The Superteacher Project also takes place at a middle school, in this case Brightling Middle School, somewhere in the middle of the United States about the same distance from New York, Miami, and Denver. This features the uncanny and mysterious Mr. Aidact, a new math teacher at the school, who seems to know everything about anything.

Rap lyrics, yes. German opera lyrics, the same. He catches spitballs in mid-air. He does not mind detention duty, and detentions end up becoming popular. He even coaches the perennially losing girls’ field hockey team to a winning season. Superteacher, indeed.

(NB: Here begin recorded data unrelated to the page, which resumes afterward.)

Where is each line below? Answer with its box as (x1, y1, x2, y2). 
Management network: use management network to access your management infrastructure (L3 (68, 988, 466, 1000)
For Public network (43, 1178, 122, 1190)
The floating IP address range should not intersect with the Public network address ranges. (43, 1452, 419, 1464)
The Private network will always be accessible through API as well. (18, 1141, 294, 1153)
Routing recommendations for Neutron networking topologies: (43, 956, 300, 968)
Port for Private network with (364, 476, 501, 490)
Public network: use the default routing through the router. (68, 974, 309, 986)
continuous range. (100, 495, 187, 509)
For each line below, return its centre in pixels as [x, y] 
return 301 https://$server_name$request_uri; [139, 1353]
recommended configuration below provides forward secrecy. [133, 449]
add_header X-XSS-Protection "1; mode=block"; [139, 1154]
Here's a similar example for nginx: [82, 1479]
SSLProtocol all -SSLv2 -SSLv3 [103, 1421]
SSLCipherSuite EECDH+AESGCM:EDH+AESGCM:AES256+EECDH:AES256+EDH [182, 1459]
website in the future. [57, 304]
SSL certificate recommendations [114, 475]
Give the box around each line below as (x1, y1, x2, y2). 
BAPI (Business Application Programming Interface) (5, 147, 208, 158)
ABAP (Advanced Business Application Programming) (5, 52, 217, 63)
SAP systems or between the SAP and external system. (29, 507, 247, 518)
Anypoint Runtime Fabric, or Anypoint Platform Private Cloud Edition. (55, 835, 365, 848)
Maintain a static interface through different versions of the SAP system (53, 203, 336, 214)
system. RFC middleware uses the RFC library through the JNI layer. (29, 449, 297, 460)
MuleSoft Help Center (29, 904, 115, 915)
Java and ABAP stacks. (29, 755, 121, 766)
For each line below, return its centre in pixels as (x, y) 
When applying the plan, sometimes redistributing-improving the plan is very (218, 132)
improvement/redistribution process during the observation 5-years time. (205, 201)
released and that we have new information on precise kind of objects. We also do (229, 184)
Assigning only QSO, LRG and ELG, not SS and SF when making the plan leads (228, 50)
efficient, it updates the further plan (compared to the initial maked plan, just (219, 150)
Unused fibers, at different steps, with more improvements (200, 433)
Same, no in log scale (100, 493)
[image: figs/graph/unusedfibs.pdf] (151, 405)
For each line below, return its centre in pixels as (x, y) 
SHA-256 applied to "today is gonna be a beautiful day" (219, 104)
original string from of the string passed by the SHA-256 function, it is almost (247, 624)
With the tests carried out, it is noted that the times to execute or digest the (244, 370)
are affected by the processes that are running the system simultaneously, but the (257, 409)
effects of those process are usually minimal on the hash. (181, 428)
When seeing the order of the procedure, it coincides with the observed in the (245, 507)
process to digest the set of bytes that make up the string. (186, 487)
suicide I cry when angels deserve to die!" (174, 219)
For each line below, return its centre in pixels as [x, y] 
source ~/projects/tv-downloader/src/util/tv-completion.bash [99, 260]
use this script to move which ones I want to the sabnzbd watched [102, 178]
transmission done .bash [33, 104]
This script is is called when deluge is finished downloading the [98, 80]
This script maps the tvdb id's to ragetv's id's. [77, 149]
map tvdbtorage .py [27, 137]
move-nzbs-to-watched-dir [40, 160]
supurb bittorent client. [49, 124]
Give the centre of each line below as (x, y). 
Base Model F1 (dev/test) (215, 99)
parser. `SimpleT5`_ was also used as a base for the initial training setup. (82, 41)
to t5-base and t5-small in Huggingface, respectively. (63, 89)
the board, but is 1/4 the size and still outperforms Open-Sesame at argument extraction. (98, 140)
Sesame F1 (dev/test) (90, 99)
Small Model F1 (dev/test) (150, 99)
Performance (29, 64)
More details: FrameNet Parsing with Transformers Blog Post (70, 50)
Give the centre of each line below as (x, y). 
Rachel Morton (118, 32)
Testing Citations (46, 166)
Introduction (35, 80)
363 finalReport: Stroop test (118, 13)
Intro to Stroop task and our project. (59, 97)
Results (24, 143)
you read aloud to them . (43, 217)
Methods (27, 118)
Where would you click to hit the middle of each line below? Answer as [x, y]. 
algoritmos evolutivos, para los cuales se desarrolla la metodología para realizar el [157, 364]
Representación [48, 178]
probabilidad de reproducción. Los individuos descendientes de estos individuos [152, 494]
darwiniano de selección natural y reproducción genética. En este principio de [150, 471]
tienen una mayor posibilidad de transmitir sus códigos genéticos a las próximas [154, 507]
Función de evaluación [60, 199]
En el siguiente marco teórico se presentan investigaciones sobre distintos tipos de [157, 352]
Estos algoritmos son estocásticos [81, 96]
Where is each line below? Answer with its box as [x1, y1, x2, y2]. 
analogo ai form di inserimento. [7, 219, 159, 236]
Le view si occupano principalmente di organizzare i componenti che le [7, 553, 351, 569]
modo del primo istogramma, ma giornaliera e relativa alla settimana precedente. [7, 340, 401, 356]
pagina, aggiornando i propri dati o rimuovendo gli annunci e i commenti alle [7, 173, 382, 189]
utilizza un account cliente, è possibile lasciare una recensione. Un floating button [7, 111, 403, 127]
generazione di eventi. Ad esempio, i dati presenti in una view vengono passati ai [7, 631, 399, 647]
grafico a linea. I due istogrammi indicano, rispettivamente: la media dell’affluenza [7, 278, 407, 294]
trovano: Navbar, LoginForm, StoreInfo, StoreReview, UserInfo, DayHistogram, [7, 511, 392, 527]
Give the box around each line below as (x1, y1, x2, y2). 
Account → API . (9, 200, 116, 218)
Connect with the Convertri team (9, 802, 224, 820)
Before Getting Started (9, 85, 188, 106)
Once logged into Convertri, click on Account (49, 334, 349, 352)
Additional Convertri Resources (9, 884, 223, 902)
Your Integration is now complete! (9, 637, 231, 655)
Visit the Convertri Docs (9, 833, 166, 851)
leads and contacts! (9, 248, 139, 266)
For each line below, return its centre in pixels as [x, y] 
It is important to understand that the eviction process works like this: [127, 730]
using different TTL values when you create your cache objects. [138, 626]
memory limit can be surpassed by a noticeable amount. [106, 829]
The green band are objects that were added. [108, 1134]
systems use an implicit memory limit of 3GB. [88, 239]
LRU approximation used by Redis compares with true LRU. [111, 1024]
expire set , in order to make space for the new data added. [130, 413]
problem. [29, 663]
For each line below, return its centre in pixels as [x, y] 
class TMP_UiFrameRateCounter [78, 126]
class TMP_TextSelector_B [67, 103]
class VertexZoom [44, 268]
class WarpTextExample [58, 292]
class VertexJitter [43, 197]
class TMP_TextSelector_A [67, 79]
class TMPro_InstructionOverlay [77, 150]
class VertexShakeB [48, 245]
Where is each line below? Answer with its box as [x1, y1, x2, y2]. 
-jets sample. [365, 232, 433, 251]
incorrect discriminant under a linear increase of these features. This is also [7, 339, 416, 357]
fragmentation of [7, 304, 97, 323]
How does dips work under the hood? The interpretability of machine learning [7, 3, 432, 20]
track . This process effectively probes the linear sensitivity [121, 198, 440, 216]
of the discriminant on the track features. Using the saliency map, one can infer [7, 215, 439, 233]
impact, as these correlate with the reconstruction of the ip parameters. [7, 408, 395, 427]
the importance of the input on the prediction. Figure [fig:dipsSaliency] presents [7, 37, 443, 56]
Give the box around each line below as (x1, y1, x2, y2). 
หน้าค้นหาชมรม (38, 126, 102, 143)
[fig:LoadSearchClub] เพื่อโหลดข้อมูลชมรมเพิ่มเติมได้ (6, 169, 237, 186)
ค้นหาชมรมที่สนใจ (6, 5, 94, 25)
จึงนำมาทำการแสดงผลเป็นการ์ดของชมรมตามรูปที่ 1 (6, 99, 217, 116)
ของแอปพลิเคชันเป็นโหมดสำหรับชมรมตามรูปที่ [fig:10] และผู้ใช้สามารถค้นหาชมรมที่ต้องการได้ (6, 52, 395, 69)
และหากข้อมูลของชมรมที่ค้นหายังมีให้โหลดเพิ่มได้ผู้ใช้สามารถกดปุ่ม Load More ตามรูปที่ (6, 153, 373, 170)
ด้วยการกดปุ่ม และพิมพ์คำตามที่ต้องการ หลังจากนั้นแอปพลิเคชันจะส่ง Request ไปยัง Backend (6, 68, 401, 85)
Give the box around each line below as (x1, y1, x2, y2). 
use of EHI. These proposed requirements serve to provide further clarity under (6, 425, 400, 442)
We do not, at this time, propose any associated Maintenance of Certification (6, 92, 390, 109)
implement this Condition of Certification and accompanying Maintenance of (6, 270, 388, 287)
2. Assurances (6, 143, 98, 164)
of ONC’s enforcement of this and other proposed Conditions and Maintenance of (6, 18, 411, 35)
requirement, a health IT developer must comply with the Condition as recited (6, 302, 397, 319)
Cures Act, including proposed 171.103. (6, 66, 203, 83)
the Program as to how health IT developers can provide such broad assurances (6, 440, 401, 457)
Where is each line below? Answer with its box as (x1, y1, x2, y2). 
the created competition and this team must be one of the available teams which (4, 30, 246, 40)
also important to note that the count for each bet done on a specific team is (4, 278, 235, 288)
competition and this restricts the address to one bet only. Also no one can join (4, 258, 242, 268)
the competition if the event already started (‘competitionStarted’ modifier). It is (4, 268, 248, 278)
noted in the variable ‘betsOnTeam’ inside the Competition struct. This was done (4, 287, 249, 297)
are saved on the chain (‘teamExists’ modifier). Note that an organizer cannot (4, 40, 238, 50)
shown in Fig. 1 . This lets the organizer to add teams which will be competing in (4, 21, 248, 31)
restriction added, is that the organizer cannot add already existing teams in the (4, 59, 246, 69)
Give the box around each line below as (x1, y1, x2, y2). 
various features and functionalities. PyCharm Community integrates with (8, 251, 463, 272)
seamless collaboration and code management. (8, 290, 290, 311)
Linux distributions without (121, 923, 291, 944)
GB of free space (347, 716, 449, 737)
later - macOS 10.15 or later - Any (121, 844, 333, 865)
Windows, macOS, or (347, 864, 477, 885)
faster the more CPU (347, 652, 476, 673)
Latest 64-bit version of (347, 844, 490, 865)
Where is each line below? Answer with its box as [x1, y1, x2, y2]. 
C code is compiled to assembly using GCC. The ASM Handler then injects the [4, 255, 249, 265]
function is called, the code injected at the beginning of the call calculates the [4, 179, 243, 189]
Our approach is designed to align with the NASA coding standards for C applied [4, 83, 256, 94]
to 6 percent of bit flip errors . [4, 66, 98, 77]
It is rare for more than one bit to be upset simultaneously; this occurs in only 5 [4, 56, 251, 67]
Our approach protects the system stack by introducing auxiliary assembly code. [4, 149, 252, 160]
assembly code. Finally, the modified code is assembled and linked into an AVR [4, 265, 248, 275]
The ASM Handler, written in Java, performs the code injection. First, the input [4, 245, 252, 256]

As is typical of Korman’s school stories, we get the story from multiple points of view. There is a girl on the field hockey team whose single mother has developed a crush on the new coach. How embarrassing is that? There are two boys who are pranksters extraordinaire. Yes, even the principal and other teachers have a chapter or two.

Nathan and Oliver, the two pranksters, have devised the ultimate prank. Some of the school rules are holdovers from when the school building was a new elementary school, so there is a prohibition against riding Big Wheels in the school. Now, most middle schoolers cannot even fit onto a Big Wheels plastic bike, but Oliver has decided that rules are made to be broken.

Field hockey referees give Mr. Aidact the nickname Eagle Eyes. He argues for his team such things as her stick did not hit the other stick, it came within 2.5 millimeters, but they never touched! The girls on the team begin to respect him because he actually teaches them field hockey strategy and sticks up for the team—even to the point of being ejected from a game.

Most alert readers will figure out this genius’s secret, which is revealed for every reader in Chapter Five. Between crazy pranks and clever perceptions, this story becomes another very funny Gordon Korman tale. He recycles one or two plot elements from previous books, but this is still an enjoyable YA read. Korman knows his audience, and he knows what is funny.

N.B. People who followed the 2010 World Cup remember vuvuzelas—the long plastic horns used by South African sports fans as noisemakers.